EXERCISE DIRECTIONS
When the line containing "поведение, при котором" appears in the data below, begin copying there and stop only after the line containing "ошибки. Подробнее про".
** Opening RECORDS FOR PROCESSING block **
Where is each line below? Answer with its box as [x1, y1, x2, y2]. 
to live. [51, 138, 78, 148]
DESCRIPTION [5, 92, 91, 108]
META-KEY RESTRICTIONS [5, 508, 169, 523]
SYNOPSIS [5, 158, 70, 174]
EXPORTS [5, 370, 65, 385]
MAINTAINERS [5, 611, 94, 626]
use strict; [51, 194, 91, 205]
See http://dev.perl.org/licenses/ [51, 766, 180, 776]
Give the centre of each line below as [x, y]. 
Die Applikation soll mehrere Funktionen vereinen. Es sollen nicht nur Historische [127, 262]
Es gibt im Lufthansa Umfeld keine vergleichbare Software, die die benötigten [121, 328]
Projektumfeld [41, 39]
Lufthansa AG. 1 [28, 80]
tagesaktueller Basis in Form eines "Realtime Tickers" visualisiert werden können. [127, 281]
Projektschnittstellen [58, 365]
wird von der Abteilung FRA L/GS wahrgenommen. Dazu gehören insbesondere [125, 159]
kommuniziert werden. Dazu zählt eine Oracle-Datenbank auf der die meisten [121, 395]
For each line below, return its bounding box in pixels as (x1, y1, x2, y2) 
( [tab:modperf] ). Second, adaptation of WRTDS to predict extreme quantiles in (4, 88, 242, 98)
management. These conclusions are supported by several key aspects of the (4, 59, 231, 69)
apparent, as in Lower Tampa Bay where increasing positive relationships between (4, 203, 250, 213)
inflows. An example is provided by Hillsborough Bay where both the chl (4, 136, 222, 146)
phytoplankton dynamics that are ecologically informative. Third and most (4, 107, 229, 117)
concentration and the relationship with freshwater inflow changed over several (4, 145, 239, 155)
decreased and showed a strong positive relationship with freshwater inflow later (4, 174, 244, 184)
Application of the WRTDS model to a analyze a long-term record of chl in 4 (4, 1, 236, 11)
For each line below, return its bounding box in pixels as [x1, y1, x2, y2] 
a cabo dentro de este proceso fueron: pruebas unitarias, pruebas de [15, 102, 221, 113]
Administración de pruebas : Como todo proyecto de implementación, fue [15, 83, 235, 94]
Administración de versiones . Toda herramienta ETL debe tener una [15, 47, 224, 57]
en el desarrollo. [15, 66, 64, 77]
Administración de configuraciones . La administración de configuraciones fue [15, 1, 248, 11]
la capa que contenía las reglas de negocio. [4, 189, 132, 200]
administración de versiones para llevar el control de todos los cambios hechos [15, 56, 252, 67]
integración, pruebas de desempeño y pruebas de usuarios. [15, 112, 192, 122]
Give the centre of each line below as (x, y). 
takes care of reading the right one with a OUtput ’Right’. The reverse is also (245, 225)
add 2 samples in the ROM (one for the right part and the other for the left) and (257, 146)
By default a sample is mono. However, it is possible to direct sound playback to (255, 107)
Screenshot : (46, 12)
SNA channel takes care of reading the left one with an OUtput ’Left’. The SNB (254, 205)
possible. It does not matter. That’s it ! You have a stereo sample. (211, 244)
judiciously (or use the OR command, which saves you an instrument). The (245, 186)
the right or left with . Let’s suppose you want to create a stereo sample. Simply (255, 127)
** Closing RECORDS FOR PROCESSING block **
** Opening RECORDS FOR PROCESSING block **
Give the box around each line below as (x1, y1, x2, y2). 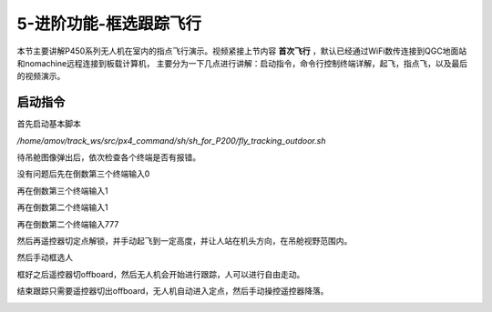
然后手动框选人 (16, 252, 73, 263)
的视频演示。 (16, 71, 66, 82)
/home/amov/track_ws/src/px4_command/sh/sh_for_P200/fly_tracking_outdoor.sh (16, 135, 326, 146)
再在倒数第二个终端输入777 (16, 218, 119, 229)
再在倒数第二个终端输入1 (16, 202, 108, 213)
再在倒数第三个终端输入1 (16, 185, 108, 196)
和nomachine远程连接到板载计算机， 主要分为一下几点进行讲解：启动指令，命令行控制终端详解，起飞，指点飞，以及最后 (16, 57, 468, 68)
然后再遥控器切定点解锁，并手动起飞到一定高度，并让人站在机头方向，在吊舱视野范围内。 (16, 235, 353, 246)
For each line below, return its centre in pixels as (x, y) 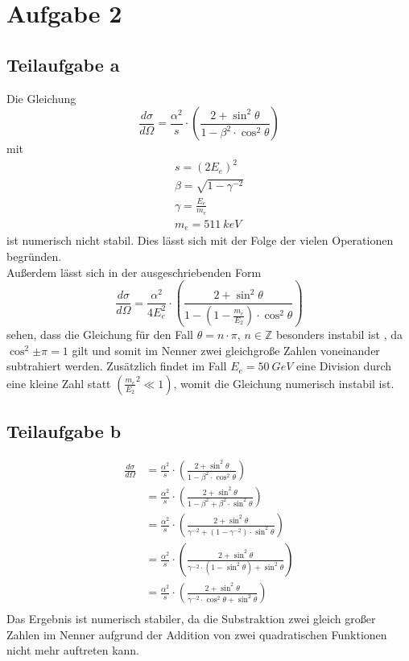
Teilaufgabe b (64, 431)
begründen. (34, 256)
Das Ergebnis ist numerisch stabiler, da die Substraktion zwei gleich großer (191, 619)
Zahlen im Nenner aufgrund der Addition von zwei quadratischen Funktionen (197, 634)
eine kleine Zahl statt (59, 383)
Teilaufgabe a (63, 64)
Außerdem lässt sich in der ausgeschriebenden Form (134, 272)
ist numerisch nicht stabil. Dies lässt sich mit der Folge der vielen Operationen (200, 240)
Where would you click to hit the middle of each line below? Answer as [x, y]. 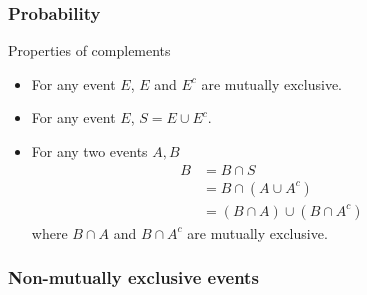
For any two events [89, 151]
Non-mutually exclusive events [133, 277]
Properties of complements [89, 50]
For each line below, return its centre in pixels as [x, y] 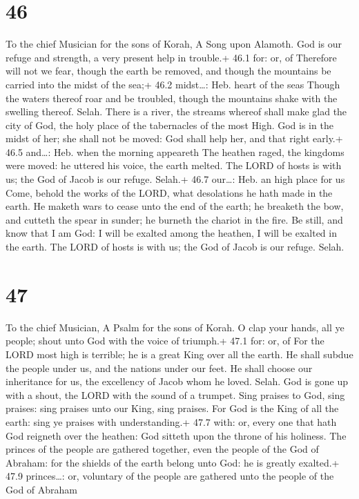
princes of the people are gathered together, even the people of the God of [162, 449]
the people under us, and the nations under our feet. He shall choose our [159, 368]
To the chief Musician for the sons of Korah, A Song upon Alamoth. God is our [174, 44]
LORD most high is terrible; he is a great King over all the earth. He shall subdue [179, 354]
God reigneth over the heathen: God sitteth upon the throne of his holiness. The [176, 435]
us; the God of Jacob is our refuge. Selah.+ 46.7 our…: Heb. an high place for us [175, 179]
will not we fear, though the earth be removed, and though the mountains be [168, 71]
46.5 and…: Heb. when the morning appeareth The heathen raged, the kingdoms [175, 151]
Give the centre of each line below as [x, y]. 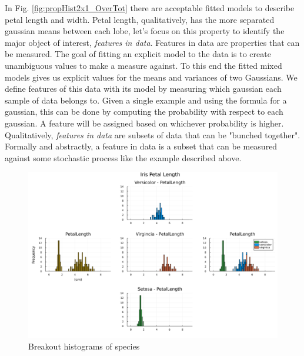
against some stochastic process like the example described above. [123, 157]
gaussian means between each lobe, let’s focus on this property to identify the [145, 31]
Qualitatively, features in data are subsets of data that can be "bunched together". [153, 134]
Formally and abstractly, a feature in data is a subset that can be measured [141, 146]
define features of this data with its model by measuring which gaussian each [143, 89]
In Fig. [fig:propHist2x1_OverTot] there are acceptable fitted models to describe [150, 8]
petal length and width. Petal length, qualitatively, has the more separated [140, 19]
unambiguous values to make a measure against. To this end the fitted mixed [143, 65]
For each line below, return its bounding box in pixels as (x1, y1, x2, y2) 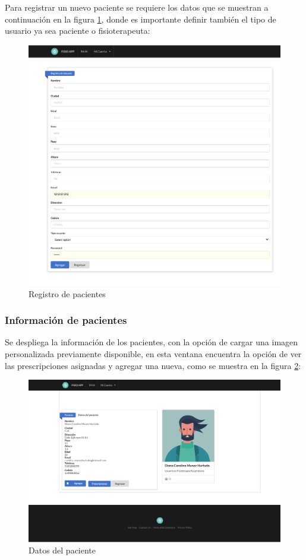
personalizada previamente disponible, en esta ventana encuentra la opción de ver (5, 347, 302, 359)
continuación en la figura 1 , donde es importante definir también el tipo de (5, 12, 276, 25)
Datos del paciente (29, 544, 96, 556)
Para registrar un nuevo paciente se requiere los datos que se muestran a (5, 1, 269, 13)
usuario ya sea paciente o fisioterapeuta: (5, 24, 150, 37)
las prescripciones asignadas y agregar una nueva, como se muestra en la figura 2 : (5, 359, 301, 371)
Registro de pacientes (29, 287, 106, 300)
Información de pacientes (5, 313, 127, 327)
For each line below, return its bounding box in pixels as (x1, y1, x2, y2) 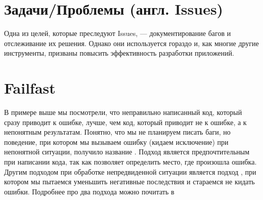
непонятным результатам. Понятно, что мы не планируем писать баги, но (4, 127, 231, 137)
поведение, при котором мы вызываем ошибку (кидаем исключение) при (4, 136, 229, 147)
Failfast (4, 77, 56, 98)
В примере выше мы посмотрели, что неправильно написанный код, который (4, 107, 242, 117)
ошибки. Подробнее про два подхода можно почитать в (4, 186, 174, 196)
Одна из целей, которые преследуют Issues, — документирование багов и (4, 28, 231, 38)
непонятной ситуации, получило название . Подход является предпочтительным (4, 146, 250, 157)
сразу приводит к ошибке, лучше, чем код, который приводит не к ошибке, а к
** Closing RECORDS FOR PROCESSING block **
ANSWER TO THIS TASK
поведение, при котором мы вызываем ошибку (кидаем исключение) при (4, 136, 229, 147)
Failfast (4, 77, 56, 98)
В примере выше мы посмотрели, что неправильно написанный код, который (4, 107, 242, 117)
ошибки. Подробнее про два подхода можно почитать в (4, 186, 174, 196)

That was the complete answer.